More interestingly, in vivo effects of these inhibitors were detected by this assay. Patients taking aspirin and clopidogrel exhibit delayed rates of platelet recruitment and aggregate buildup on collagen compared to controls that were qualitatively in significant excess of the delay in aggregate formation measured for either in vitro clopidogrel or aspirin, together with a reduction in average aggregate area qualitatively similar to the in vitro effect of ASA (Fig. 5). Importantly, this demonstrates the utility and robustness of this assay in determining the antiplatelet effects of these two agents in a clinical setting and suggests the potential to discern non-response to clopidogrel even in patients on dual-antiplatelet therapy. Furthermore, combining this assay method with thrombus volume measurements [30] may prove useful for comparing the effects of new clinical antiplatelet agents to determine their potential to reduce thrombotic risk.
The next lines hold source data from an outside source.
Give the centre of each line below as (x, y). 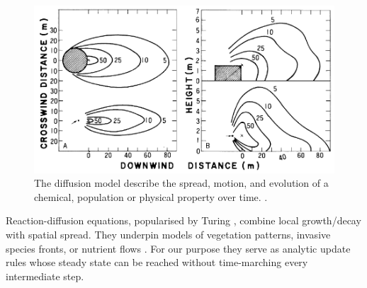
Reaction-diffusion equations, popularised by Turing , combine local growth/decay (183, 220)
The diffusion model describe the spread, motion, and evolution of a (181, 183)
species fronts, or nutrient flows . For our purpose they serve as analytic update (178, 248)
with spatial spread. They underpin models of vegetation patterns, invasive (168, 234)
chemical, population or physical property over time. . (151, 196)
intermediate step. (45, 276)
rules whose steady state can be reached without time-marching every (157, 262)
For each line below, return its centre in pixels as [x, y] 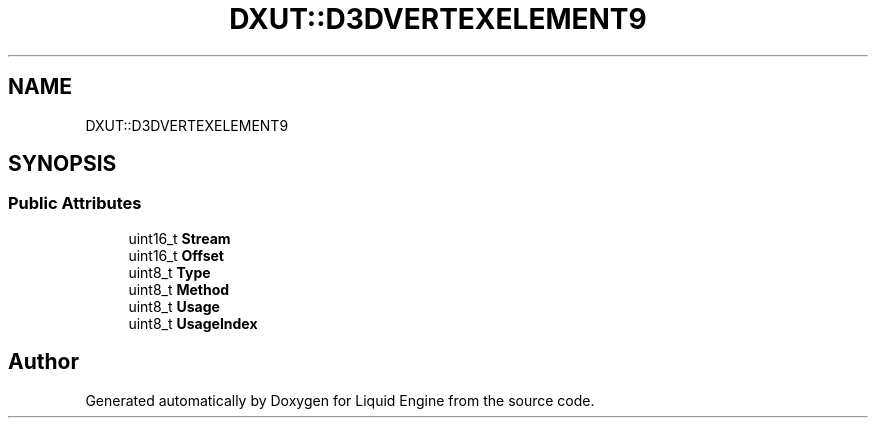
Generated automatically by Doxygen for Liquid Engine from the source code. [340, 400]
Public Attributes [75, 203]
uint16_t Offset [176, 255]
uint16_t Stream [179, 238]
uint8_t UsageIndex [193, 323]
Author [43, 362]
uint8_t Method [179, 289]
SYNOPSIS [62, 164]
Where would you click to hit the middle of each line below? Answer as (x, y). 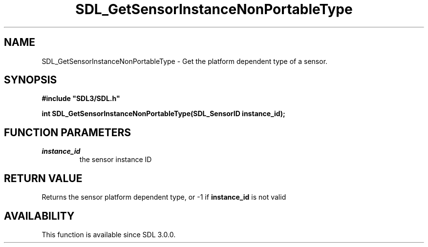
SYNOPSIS (31, 80)
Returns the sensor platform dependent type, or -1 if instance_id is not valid (164, 197)
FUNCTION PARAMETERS (67, 132)
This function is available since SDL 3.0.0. (109, 234)
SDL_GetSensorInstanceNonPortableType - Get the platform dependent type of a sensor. (185, 61)
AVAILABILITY (39, 216)
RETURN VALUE (43, 178)
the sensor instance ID (116, 160)
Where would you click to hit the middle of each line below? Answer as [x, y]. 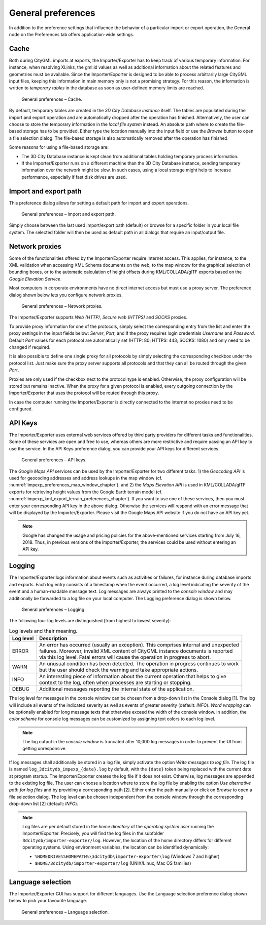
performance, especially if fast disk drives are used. [74, 177]
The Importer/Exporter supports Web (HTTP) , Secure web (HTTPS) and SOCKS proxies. [98, 317]
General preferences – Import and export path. [68, 214]
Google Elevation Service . [35, 279]
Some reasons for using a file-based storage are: [59, 147]
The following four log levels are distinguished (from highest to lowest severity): [90, 621]
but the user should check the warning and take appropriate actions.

In conclusion, the present study characterizes a novel alternative assay method to measure the inhibition of human platelet function following antiplatelet therapy. 2-MeSAMP and aspirin produce their pharmacological effects through two distinct mechanisms, both of which produce measureable results in the recorded assay parameters; this assay detects the antagonistic effect of these drugs as well as their distinctive ability to inhibit platelet function that leads to aggregate formation.